A polarizer may be placed in front of each or all of the light sources so as to polarize the light that they cast upon the face. The polarization, for example, may be linear or circular. When a corresponding polarizer is used as a filter on the lens 203 of the camera 101, the polarizer may be configured to polarize the images captured by the camera with a polarization that filters the specularly reflected light. For example, orthogonal linear polarizers may attenuate the specularity reflected light from the face, as might circular polarizers of opposite chirality.
The lighting system support 107 may be configured to cause each of the directions of the light from the lighting system 105 to remain substantially fixed with respect to the face, notwithstanding movement of the head. The same apparatus as was discussed above in connection with the camera support 103 may be used to facilitate this, as illustrated in FIG. 2. In other configurations, the lighting system support 107 may be separate from the camera support 103.
The light controller 109 may be configured to control illumination of each of the light sources that comprise the lighting system 105. The light controller 109 may include electronic circuitry configured to perform the functions of the light controller 109, as described herein. This electronic circuitry may include a computer programmed with software that causes the computer to implement the lighting algorithms described herein.
In one configuration, the light controller 109 may be configured to cause the lighting system 105 to sequentially light the face 113 from each of the multiple directions. The light controller 109 may be configured to cause the light from each direction to be generated by illuminating a single light source or by illuminating multiple light sources.
FIG. 4 illustrates illumination of a single source of light in the lighting system illustrated in FIG. 2. As illustrated in FIG. 4, a light source 401 is illuminated, while all of the other light sources 403, 405, 407, 409, 411, 413, and 415 are dark. The light controller 109 may be configured to sequentially illuminate each of the different light sources illustrated in FIG. 4 or only some of them. FIG. 4 is thus illustrative of a configuration in which the light controller 109 is configured to sequentially illuminate a different single light source, thus causing the lighting system 105 to sequentially provide illumination from different directions.
FIGS. 5A-D illustrate images of a face captured by the camera 101 under different lighting conditions. FIGS. 5A-C illustrates images lit from different directions from a lighting system of the type illustrated in FIG. 2. FIG. 5D illustrates image lit by only background light, with no light coming from the lighting system.
As illustrated in FIGS. 5A-D, the camera 101 may be configured to capture an image of the face while illuminated under the light coming from each of the separate directions, as well as an image of the face when it is not illuminated by the lighting system 105 at all, but rather only by background light.
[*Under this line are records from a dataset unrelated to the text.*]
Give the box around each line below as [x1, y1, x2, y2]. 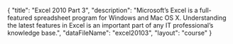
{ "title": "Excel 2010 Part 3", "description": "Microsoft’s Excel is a [7, 6, 198, 14]
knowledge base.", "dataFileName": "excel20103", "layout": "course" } [7, 28, 212, 37]
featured [7, 13, 33, 22]
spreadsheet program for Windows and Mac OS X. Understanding [33, 13, 227, 22]
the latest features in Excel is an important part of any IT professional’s [7, 21, 214, 29]
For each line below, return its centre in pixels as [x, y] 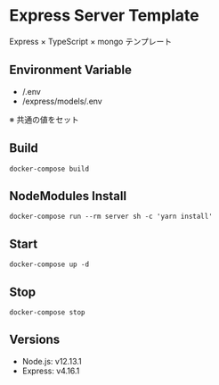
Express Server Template [105, 16]
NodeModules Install [68, 196]
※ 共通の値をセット [44, 119]
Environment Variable [70, 70]
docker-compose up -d [49, 264]
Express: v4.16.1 [51, 371]
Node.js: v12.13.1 [52, 361]
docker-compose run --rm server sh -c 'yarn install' [111, 217]
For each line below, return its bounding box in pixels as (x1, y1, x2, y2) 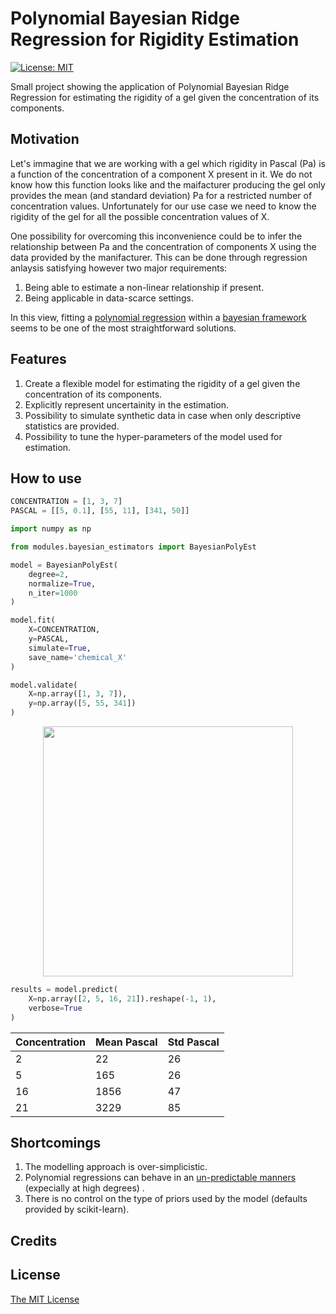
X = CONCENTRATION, (28, 625, 101, 635)
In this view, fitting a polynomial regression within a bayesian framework (10, 311, 307, 323)
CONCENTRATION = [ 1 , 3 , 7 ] (10, 497, 123, 507)
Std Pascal (167, 1035, 220, 1049)
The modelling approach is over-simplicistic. (24, 1161, 208, 1173)
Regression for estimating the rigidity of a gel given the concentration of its (10, 91, 320, 103)
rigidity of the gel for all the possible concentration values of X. (10, 210, 270, 222)
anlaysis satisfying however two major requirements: (10, 262, 228, 274)

An example of how these images may be processed is described below in connection with the discussion of the data processing system 111. The light controller 109 may be configured to cause the lighting system 105 to provide this sequence of lighting.
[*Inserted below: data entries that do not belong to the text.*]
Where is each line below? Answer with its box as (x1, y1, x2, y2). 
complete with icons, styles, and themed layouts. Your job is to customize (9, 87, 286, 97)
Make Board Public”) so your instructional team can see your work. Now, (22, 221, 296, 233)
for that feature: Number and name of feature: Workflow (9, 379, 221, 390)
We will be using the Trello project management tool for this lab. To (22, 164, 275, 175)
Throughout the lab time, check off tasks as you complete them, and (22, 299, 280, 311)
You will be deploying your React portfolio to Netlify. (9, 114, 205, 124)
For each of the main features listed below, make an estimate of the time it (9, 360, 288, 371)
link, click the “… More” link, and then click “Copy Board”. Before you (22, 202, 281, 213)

The light controller 109 may instead be configured to simultaneously illuminate several or even all of the light sources that comprise the lighting system 105, but with different intensities. The illumination may create a gradient of light intensities that collectively combine to form a single light source that predominantly comes from a particular direction. The direction from which the predominate portion of this light source comes is referred to herein simply as the direction of the light source,
FIG. 6 illustrates illumination of several lights sources in the lighting system illustrated in FIG. 2 with a gradient of intensities. As illustrated in FIG. 6, the light controller 109 has caused all of the light sources in the lighting system 105 to be illuminated, except for the light source 409. The illuminated light sources have been illuminated in a gradient pattern. The light controller 109 may be configured to change the effective direction from which this gradient illumination is provided by rotating the gradient illumination pattern about the central axis of the individual light sources in discrete steps, each step causing the gradient illumination pattern to effectively come from a different direction.
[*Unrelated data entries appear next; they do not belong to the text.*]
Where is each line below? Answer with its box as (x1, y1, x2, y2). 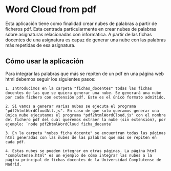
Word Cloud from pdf (5, 4, 97, 15)
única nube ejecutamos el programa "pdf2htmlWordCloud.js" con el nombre (5, 112, 166, 118)
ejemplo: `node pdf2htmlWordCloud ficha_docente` (5, 121, 114, 127)
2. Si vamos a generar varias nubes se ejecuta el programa (5, 104, 137, 109)
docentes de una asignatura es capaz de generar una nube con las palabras (5, 37, 166, 43)
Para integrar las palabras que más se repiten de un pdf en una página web (5, 70, 164, 77)
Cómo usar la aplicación (5, 57, 84, 66)
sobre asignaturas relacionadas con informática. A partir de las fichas (5, 31, 152, 37)
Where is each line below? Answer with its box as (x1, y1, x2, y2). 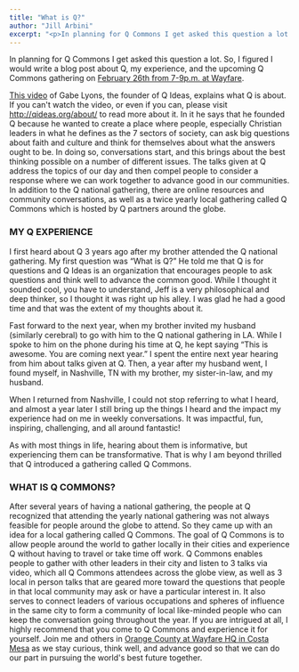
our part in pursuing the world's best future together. (9, 652, 203, 663)
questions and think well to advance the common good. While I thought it (9, 274, 278, 285)
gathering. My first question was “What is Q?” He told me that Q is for (9, 255, 264, 266)
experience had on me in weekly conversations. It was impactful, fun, (9, 413, 264, 424)
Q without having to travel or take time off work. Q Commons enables (9, 548, 263, 559)
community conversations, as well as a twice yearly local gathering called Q (9, 194, 287, 205)
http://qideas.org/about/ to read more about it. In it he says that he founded (9, 109, 285, 120)
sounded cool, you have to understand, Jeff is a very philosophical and (9, 284, 270, 295)

FIG. 7 illustrates a different example of the lighting system illustrated in FIG. 2 in which light from each direction is generated by clusters of light sources. As illustrated in FIG. 7, the light sources that comprise the lighting system 105 may be arranged clusters, such as light source clusters 701, 703, and 705. Each cluster of light sources may include multiple light sources, such as light sources 707, 709, 711, and 713 for light source cluster 701; light sources 715, 717, 719, and 721 for light source cluster 705; and light sources 723, 725, 727, and 729 for light source cluster 703. The light source controller 109 may be configured to sequentially illuminate all of the light sources in each cluster of light sources, thus again sequentially causing light to originate from the lighting system 105 from different directions.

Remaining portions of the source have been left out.